I know it's short notice, but, for those that can't make it, we'll call so phone shots and phone herfing :tu


Ron


----------



## BigVito (Jan 1, 2000)

damn wish he could hop on a c130 and y'all join the lcda herf. I will be there in spirit


----------



## bruceolee (Jun 26, 2005)

I'm working Sat. all day. If you guys are going to stay late (like after 5:30 and on) then I'll try to make it down. I just got through an unholy stomach flu so I may not be big on smoking right now, but I can at least be there to say farewell to a great botl (for now) I'll do my damndest to be there. :ss


----------



## sailchaser (Jun 16, 2007)

I need you all to have at least one smoke for me and sevral drinks, sounds like it will be a good time to do a little herf dialing, enjoy!!!!:tu


----------



## Made in Dade (Aug 5, 2006)

Mr.Maduro said:


> I'll be there in spirit..... and also probably when Carlos :al drunk-dials me again!! :r:r:r


haha, I love it when we do that. :mn


----------



## snkbyt (Jun 22, 2006)

count me in, I'll be there between 12-1pm till ????


----------



## snkbyt (Jun 22, 2006)

icehog3 said:


> Wish I could make it down on such short notice, but like Patrick, I will be there in spirit....still hoping there is some way I can herf with Alex before he goes.

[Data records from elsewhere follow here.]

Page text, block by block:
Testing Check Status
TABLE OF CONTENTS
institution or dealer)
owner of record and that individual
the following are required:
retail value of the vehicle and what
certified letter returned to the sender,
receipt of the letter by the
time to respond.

 only if you can make it to Camp Shelby MS around the first half of Aug


Mr.Maduro said:


> I'll be there in spirit..... and also probably when Carlos :al drunk-dials me again!! :r:r:r


I'm sure that will happen again...............................:r


----------



## BigVito (Jan 1, 2000)

snkbyt said:


> only if you can make it to Camp Shelby MS around the first half of Aug
> 
> I'm sure that will happen again...............................:r


is Camp Shelby near Pearl ,Richland or Jackson?


----------



## snkbyt (Jun 22, 2006)

BigVito said:


> is Camp Shelby near Pearl ,Richland or Jackson?

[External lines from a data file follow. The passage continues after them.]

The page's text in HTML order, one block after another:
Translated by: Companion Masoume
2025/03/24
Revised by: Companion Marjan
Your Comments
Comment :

 Hattiesburg, MS....southeast of Jackson
http://maps.google.com/maps?q=Hatti...addr=Hattiesburg,+MS&saddr=melbourne,+FL&rl=1


----------



## Ron1YY (Mar 3, 2005)

ok, so far it's

Ron1YY
HarryCulo
Blueface?
Made in Dade


Who else is up for this


Ron


----------



## snkbyt (Jun 22, 2006)

Ron1YY said:


> ok, so far it's
> 
> Ron1YY
> HarryCulo
> ...


anyone?


----------



## DETROITPHA357 (Jul 8, 2006)

Mr.Maduro said:


> I'll be there in spirit..... and also probably when Carlos :al drunk-dials me again!! :r:r:r


:tpd:Wish I could make it



Ron1YY said:


> I know it's short notice, but, for those that can't make it, we'll call so phone shots and phone herfing :tu
> 
> Ron


Make sure im on the call list. Pm sent with my new cell no.


----------



## Ron1YY (Mar 3, 2005)

DETROITPHA357 said:


> :tpd:Wish I could make it
> 
> Make sure im on the call list. Pm sent with my new cell no.


Got it!!!!!! You will be getting a call

Ron


----------



## Troop_lee (Aug 10, 2007)

I truly wish that I could make it, but Its my Wife and I's One year Anniversary and we have plan that day. That don't leave me time to come down. Best of luck Alex, have a great Herf!


----------



## snkbyt (Jun 22, 2006)

Troop_lee said:


> I truly wish that I could make it, but Its my Wife and I's One year Anniversary and we have plan that day. That don't leave me time to come down. Best of luck Alex, have a great Herf!


 maybe you could drive down after work one nite next week


----------



## Ron1YY (Mar 3, 2005)

snkbyt said:


> maybe you could drive down after work one nite next week


Sounds like some power herfing!!!!!! Count me in if Mike is back from Co.

Ron


----------



## Blueface (May 28, 2005)

Been gone for a few days and wife may not be happy I ignore her to do list.
She will have to get over it.
Kidding aside, hope to be there.
Just want to hit her with the idea gently.

Those of you that I have your cell number, LOOK OUT!!!
Drunk calls are coming.:r


----------



## BigVito (Jan 1, 2000)

Blueface said:


> Been gone for a few days and wife may not be happy I ignore her to do list.
> She will have to get over it.
> Kidding aside, hope to be there.
> Just want to hit her with the idea gently.
> ...


even the wrong numbers


----------



## Old Sailor (Jul 27, 2006)

I will be there in spirit:tu:ss


----------



## shaggy (Dec 28, 2006)

Fla is definately on my "herf wish list".....one day guys...one day


alex have a safe tour and get back soon:tu


----------



## snkbyt (Jun 22, 2006)

had a great time...........will do my best to be back soon


----------



## snkbyt (Jun 22, 2006)

Old Sailor said:


> I will be there in spirit:tu:ss


did you have a nice time? 


shaggy said:


> Fla is definately on my "herf wish list".....one day guys...one day
> alex have a safe tour and get back soon:tu


 some day Shaggy, some day


----------



## Blueface (May 28, 2005)

snkbyt said:


> had a great time...........will do my best to be back soon


....and you picked up some spare change on Ron's account mostly.:r


----------



## Ron1YY (Mar 3, 2005)

Blueface said:


> ....and you picked up some spare change on Ron's account mostly.:r


That's a fact!!!!!!! Didn't win one at all yesterday!!!!!!

Ron


----------



## Made in Dade (Aug 5, 2006)

Blueface said:


> ....and you picked up some spare change on Ron's account mostly.:r


:r:r:r:r:r


----------



## Bigkerm (Nov 26, 2006)

I will be there in spirit, I will have to try to hook up with you Alex during the week. I work all day on Sat. and just can't take it off on such short notice.


----------



## sgresso (Feb 24, 2006)

Maybe some time i will get to join ya so I can bomb your butt in person.

I hope you guys have a blast
Ron is a awesome guy!


----------